**What is being asked:**
Could you retype, exactly as written, every line from the top of the records through the line that contains "PDF Safari Info ENGLISH"?

Data entries:

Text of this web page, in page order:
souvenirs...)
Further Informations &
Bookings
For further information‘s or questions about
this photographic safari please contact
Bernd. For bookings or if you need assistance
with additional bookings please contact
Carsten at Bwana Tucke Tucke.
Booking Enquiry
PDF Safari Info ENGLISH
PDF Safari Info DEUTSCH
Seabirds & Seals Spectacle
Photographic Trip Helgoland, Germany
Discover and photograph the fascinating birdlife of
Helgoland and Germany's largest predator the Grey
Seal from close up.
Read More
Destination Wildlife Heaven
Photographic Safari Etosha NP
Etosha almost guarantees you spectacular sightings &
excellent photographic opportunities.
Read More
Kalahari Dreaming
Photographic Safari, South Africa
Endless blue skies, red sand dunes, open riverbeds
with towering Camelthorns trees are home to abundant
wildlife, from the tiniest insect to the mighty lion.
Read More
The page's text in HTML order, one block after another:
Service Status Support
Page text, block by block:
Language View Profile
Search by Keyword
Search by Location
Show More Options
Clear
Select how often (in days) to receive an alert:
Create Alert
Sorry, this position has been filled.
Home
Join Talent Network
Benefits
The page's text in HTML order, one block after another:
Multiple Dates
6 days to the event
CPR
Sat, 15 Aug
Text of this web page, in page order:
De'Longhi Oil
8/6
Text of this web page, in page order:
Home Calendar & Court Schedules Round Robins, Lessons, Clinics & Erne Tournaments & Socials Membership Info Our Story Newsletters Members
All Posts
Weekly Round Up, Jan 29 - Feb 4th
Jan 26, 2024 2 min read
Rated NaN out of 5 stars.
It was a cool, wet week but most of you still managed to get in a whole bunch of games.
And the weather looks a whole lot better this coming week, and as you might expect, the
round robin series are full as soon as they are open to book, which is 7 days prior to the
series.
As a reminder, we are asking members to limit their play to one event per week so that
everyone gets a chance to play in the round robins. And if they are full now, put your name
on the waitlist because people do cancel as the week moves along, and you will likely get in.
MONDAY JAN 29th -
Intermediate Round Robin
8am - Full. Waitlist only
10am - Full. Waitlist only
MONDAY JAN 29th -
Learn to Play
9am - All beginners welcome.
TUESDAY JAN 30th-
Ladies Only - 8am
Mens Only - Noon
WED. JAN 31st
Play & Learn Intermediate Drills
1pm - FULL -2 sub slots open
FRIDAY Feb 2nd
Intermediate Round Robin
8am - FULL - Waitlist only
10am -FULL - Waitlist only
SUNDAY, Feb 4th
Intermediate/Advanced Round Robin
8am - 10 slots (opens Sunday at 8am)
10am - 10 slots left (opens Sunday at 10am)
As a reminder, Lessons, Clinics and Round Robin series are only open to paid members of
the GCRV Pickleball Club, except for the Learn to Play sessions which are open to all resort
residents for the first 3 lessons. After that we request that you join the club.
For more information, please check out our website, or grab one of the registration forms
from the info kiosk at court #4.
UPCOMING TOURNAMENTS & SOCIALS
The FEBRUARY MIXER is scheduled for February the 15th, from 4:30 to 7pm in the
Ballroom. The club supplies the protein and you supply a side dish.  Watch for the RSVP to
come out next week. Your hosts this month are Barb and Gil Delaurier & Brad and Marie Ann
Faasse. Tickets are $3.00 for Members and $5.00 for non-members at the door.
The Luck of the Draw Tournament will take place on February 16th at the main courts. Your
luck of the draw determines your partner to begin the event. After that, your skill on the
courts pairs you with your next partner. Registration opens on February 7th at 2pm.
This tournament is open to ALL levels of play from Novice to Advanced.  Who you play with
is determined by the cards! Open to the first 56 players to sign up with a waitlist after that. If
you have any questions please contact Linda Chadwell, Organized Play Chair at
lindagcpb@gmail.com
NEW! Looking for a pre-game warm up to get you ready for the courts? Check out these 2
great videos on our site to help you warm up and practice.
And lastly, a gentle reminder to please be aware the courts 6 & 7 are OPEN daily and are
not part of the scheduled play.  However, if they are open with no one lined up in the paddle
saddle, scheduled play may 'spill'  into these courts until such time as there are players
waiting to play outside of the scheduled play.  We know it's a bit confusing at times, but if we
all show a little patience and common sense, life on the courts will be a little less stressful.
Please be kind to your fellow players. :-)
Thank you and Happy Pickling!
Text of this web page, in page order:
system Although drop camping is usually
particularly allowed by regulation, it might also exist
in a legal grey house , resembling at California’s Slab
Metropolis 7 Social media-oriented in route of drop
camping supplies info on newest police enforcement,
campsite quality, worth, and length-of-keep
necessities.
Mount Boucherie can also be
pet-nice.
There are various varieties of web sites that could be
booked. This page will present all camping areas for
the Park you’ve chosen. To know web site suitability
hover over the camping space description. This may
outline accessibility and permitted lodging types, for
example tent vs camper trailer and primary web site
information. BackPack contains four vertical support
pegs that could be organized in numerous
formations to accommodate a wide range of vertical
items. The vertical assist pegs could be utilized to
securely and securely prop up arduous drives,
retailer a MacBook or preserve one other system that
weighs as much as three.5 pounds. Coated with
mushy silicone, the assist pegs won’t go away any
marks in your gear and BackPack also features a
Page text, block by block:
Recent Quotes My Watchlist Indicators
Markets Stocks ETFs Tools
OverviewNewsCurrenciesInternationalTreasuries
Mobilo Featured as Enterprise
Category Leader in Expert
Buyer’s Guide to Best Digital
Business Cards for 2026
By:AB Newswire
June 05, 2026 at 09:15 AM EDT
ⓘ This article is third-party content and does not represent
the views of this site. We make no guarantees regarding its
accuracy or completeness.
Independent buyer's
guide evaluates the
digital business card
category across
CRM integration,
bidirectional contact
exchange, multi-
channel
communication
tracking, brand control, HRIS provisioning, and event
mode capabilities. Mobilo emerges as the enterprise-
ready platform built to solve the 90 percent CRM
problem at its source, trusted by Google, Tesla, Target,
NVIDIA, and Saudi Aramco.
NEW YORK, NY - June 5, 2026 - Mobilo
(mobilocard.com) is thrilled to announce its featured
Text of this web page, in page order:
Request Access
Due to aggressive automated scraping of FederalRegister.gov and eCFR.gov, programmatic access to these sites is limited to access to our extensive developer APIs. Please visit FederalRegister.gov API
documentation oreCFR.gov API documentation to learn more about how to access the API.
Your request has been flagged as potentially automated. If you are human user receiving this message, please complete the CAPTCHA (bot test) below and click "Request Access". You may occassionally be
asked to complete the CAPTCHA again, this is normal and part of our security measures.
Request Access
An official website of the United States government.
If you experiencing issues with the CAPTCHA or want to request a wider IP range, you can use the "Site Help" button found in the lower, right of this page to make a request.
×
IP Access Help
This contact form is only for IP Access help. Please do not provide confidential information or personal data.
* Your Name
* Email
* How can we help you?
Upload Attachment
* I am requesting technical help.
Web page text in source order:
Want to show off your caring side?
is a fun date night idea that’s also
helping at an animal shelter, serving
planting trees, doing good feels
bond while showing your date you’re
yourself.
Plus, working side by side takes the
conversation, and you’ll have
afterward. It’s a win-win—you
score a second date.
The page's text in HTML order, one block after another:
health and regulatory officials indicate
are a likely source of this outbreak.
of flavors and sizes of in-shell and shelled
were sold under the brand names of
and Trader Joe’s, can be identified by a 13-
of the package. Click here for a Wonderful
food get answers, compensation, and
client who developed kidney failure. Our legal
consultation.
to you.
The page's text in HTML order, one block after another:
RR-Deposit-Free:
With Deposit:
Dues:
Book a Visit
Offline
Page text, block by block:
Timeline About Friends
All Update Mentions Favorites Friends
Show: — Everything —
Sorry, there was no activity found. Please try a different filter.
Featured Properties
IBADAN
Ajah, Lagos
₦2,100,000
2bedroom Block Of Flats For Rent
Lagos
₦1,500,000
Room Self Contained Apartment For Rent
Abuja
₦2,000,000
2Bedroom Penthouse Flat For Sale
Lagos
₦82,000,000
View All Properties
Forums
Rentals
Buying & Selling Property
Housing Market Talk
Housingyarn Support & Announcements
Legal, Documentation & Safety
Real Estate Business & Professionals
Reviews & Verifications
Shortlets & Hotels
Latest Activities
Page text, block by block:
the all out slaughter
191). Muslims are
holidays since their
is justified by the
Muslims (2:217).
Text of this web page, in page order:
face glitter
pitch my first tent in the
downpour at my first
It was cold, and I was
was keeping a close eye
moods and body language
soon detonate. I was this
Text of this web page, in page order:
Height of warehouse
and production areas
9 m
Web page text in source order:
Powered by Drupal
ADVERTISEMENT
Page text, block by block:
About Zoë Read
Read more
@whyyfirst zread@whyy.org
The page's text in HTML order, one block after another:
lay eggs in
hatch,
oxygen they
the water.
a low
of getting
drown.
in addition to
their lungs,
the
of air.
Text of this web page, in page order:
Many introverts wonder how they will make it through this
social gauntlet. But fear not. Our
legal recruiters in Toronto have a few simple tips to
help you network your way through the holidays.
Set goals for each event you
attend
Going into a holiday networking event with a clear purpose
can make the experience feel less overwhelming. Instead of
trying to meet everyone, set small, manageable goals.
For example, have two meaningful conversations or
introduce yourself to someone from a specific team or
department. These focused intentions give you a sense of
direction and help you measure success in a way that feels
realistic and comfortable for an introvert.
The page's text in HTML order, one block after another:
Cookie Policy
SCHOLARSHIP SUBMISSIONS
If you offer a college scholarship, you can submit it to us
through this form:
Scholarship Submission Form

**Exercise answer:**
Text of this web page, in page order:
souvenirs...)
Further Informations &
Bookings
For further information‘s or questions about
this photographic safari please contact
Bernd. For bookings or if you need assistance
with additional bookings please contact
Carsten at Bwana Tucke Tucke.
Booking Enquiry
PDF Safari Info ENGLISH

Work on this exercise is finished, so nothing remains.